• [EXERCISE BRIEF]
Output only the lines below from the one containing "ConocoPhillips (NYSE: [85, 212]" to the one containing "defend investors from", exactly as written, both ends kept.

• [Stored records]
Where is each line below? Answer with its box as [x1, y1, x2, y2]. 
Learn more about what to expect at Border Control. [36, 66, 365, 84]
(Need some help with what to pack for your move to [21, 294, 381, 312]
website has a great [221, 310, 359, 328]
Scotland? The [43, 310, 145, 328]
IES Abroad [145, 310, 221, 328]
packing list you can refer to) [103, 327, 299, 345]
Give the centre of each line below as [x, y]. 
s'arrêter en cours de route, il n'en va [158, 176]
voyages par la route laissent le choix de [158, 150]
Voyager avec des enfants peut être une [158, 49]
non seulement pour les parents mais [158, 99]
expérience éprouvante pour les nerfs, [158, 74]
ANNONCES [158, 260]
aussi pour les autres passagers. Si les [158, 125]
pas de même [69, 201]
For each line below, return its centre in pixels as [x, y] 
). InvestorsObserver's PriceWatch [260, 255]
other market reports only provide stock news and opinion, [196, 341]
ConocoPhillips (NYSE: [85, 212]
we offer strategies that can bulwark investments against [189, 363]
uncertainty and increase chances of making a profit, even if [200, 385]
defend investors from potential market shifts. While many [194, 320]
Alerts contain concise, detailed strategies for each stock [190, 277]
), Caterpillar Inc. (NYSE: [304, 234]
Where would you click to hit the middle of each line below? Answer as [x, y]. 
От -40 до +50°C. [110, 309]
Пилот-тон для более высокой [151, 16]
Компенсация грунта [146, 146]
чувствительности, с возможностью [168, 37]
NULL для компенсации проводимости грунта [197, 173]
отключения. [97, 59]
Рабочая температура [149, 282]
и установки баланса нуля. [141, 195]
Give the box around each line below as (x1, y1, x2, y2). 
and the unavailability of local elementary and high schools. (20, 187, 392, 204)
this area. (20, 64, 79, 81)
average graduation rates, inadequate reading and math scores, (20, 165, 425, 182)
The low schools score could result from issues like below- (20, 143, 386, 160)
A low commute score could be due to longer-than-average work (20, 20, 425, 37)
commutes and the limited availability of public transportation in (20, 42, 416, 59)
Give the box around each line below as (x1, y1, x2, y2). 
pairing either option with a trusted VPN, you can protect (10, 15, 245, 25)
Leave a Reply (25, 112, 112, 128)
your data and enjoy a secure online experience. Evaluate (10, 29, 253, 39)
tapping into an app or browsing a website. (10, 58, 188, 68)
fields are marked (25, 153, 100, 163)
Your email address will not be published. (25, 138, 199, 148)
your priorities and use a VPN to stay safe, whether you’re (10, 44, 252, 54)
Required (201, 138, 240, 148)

• [ANSWER TO THIS EXERCISE]
ConocoPhillips (NYSE: [85, 212]
we offer strategies that can bulwark investments against [189, 363]
uncertainty and increase chances of making a profit, even if [200, 385]
defend investors from potential market shifts. While many [194, 320]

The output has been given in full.